• _What to do_: Reproduction without pictures: print every entry precisely as written.
+++ Information given
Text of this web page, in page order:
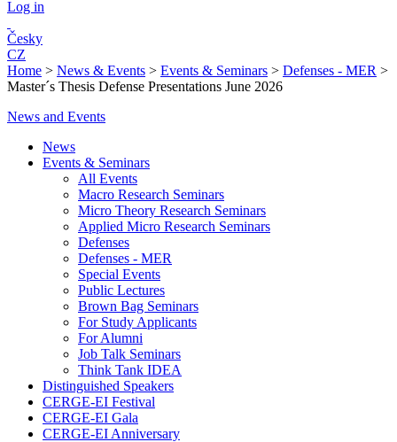
Log in
Česky
CZ
Home > News & Events > Events & Seminars > Defenses - MER >
Master´s Thesis Defense Presentations June 2026
News and Events
News
Events & Seminars
All Events
Macro Research Seminars
Micro Theory Research Seminars
Applied Micro Research Seminars
Defenses
Defenses - MER
Special Events
Public Lectures
Brown Bag Seminars
For Study Applicants
For Alumni
Job Talk Seminars
Think Tank IDEA
Distinguished Speakers
CERGE-EI Festival
CERGE-EI Gala
CERGE-EI Anniversary
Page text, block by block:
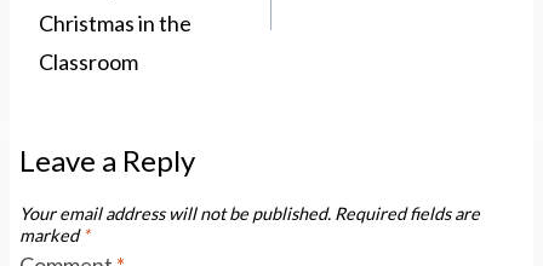
Christmas in the
Classroom
Leave a Reply
Your email address will not be published. Required fields are
marked*
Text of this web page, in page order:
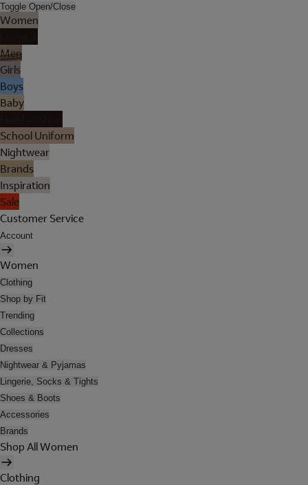
Toggle Open/Close
Women
Men
Girls
Boys
Baby
School Uniform
Nightwear
Brands
Inspiration
Sale
Customer Service
Account
Women
Clothing
Shop by Fit
Trending
Collections
Dresses
Nightwear & Pyjamas
Lingerie, Socks & Tights
Shoes & Boots
Accessories
Brands
Shop All Women
Clothing
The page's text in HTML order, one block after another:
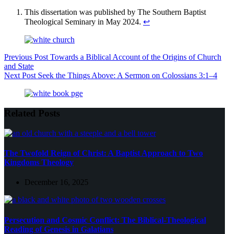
++++++
• _Solution to the problem_:
Text of this web page, in page order:
Log in
Česky
CZ
Home > News & Events > Events & Seminars > Defenses - MER >
Master´s Thesis Defense Presentations June 2026
News and Events
News
Events & Seminars
All Events
Macro Research Seminars
Micro Theory Research Seminars
Applied Micro Research Seminars
Defenses
Defenses - MER
Special Events
Public Lectures
Brown Bag Seminars
For Study Applicants
For Alumni
Job Talk Seminars
Think Tank IDEA
Distinguished Speakers
CERGE-EI Festival
CERGE-EI Gala
CERGE-EI Anniversary
Page text, block by block:
Christmas in the
Classroom
Leave a Reply
Your email address will not be published. Required fields are
marked*
Text of this web page, in page order:
Toggle Open/Close
Women
Men
Girls
Boys
Baby
School Uniform
Nightwear
Brands
Inspiration
Sale
Customer Service
Account
Women
Clothing
Shop by Fit
Trending
Collections
Dresses
Nightwear & Pyjamas
Lingerie, Socks & Tights
Shoes & Boots
Accessories
Brands
Shop All Women
Clothing
The page's text in HTML order, one block after another:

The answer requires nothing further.